– ¿Culpable o inocente? -preguntó Gris Marsala, a espaldas de Quart.
– Inocente, de momento -repuso éste-. Por falta de pruebas.
La escuchó reír mientras se volvía hacia ella, sonriendo también. Al hacerlo vio reflejada su imagen en la pared opuesta, a espaldas de la mujer, sobre un antiguo y bello espejo enmarcado en madera muy oscura. Era el único objeto que desentonaba en la modesta vivienda, y a Quart le llamó la atención. Debía de ser un espejo muy caro.
La monja siguió la dirección de su mirada.
– ¿Le gusta? -preguntó.
– Mucho.
– Pasé varios meses comiendo mortadela y pan Bimbo para poder pagarlo -se miró un momento en el espejo y encogió los hombros. Después fue a la cocina y vino con dos vasos de agua fresca.
– ¿Qué tiene de especial? -preguntó Quart una vez hubo dejado el vaso vacío en la mesa.

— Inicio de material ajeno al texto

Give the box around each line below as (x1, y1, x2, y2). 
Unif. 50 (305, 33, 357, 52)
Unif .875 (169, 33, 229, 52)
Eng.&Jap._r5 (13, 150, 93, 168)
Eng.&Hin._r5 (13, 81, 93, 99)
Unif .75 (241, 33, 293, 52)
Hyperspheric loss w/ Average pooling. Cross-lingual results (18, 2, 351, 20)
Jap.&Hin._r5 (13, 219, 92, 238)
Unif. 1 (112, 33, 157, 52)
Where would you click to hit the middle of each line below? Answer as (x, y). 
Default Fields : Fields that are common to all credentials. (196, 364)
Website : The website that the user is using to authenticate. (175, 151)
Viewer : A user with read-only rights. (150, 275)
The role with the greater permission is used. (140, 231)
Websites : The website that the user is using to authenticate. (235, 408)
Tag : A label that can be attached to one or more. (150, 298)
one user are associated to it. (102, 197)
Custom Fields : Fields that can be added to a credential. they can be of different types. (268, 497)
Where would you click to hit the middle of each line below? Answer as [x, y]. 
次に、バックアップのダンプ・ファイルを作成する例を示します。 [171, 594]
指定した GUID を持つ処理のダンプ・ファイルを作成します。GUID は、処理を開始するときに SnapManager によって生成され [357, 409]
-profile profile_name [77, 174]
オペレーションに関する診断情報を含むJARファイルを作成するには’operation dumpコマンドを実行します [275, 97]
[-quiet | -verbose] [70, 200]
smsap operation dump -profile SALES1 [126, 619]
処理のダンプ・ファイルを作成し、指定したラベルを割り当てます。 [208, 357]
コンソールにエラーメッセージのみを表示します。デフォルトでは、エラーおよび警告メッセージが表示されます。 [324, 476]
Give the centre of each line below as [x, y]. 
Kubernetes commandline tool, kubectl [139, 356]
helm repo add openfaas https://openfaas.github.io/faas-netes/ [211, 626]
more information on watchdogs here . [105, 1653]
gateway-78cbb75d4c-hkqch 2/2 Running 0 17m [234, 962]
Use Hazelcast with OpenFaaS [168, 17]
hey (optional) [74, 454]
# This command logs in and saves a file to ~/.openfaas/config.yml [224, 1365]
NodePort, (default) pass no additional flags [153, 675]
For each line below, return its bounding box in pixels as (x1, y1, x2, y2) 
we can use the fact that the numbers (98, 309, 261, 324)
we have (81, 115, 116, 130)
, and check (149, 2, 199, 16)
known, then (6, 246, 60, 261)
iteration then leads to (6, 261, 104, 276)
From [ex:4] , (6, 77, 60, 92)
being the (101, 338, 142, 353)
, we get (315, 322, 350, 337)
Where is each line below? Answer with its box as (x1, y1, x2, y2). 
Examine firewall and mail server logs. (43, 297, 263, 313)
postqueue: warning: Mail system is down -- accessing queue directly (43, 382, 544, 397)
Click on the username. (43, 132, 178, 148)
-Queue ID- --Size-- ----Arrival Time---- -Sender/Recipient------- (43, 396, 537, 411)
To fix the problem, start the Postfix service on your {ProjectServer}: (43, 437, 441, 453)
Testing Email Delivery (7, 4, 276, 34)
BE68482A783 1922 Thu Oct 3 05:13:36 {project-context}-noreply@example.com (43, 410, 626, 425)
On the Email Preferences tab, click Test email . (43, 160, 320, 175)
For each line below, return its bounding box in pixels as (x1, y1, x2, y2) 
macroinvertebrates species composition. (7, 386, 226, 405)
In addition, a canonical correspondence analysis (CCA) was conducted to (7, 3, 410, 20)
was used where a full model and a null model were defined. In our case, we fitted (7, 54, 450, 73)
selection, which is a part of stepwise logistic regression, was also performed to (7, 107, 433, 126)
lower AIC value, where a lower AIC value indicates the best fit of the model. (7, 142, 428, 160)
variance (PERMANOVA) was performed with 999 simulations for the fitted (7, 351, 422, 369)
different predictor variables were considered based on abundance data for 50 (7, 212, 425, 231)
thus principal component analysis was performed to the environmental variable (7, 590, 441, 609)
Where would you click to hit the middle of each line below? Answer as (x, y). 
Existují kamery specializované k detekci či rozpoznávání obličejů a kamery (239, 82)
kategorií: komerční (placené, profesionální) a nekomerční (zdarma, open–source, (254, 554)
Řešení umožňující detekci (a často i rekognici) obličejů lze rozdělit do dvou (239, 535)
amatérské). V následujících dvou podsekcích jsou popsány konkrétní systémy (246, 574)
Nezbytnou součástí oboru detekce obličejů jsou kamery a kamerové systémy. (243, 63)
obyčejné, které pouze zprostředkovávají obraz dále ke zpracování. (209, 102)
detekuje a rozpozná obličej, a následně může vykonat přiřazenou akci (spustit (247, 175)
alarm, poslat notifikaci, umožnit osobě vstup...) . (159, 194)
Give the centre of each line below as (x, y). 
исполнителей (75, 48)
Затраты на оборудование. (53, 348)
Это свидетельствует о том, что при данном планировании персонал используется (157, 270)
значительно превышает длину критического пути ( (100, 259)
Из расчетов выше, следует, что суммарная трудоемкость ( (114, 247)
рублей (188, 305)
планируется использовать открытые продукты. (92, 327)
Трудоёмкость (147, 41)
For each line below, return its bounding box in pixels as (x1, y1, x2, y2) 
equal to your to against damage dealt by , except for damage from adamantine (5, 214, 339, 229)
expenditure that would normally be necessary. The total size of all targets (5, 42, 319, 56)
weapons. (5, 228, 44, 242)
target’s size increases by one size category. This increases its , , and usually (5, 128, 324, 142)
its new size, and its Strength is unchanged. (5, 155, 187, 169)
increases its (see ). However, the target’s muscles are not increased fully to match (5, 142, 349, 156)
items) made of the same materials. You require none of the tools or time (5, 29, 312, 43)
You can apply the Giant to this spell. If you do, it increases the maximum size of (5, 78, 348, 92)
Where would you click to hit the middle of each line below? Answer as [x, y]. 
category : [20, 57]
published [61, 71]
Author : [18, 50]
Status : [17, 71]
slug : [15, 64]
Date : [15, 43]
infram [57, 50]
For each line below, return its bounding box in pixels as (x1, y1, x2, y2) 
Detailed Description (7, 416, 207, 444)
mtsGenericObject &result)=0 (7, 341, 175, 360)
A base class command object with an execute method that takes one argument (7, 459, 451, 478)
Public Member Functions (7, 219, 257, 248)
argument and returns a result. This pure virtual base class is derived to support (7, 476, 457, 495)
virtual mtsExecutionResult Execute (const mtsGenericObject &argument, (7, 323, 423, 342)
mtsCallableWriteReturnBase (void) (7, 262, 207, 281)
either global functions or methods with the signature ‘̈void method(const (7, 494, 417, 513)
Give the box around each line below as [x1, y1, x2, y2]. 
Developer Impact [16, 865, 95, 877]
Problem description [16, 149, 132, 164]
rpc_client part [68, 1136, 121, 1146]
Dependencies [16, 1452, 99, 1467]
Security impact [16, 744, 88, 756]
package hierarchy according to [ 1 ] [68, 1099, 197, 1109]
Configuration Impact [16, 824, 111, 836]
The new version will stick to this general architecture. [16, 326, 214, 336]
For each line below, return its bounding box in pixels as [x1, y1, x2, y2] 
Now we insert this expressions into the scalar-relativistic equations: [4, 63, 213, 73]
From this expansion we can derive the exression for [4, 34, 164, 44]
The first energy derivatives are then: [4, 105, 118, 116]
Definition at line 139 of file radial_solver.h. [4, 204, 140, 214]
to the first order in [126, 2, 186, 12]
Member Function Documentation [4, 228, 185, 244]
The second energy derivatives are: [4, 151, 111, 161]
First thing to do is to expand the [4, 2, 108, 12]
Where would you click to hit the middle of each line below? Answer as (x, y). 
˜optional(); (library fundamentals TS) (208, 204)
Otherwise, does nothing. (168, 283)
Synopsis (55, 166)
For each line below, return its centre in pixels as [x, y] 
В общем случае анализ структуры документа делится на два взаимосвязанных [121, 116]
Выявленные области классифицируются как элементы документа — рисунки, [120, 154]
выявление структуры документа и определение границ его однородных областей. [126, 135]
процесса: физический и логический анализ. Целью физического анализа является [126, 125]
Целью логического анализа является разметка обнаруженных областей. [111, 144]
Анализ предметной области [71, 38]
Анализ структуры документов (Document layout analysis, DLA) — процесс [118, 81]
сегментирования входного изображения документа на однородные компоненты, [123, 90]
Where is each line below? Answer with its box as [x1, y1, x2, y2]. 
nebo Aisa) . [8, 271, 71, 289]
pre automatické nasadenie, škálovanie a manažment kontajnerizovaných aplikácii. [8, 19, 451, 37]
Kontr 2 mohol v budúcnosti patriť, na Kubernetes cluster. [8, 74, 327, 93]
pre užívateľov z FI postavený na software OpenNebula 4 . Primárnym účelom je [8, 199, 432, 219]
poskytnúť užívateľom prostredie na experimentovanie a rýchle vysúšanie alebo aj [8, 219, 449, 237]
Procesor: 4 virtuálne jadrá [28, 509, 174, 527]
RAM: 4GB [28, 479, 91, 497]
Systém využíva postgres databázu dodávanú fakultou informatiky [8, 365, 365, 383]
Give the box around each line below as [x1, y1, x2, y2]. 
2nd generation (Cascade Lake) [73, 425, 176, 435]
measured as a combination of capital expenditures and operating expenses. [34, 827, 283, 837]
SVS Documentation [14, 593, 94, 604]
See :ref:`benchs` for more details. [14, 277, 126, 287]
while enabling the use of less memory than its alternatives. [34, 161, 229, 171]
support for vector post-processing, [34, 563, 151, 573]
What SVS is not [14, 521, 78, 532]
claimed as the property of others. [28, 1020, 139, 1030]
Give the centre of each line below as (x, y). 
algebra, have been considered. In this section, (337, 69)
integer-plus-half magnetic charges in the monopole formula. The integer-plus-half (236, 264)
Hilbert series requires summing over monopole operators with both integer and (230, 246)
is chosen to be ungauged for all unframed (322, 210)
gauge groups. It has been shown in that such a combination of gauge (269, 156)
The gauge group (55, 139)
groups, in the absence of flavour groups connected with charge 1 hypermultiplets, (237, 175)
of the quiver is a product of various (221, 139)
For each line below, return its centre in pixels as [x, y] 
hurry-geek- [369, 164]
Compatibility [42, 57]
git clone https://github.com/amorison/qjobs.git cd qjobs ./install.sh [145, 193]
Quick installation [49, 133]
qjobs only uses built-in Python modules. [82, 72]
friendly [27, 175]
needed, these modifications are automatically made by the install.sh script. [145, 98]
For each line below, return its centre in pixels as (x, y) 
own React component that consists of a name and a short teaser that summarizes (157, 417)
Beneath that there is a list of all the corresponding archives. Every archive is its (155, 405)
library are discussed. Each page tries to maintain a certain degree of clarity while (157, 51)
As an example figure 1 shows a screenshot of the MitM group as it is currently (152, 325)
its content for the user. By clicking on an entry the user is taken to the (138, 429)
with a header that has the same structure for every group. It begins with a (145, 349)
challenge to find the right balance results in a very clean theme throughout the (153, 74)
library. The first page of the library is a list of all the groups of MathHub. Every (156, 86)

– ¿El espejo?… -Gris Marsala dudó un instante-. Puede considerarlo una especie de revancha personal. Un símbolo. Es el único lujo que me he permitido desde que vivo en Sevilla -miró a Quart con malicia burlona-. Eso, y dejar que un hombre, aunque sea cura, entre en mi casa -ladeó la cabeza, echando cuentas respecto a sí misma-. No son muchas debilidades, ¿verdad?, para tres años.
– Pero no me ha saltado encima -dijo Quart-. Se autocontrola bien.
– Es que las monjas veteranas somos gente dura.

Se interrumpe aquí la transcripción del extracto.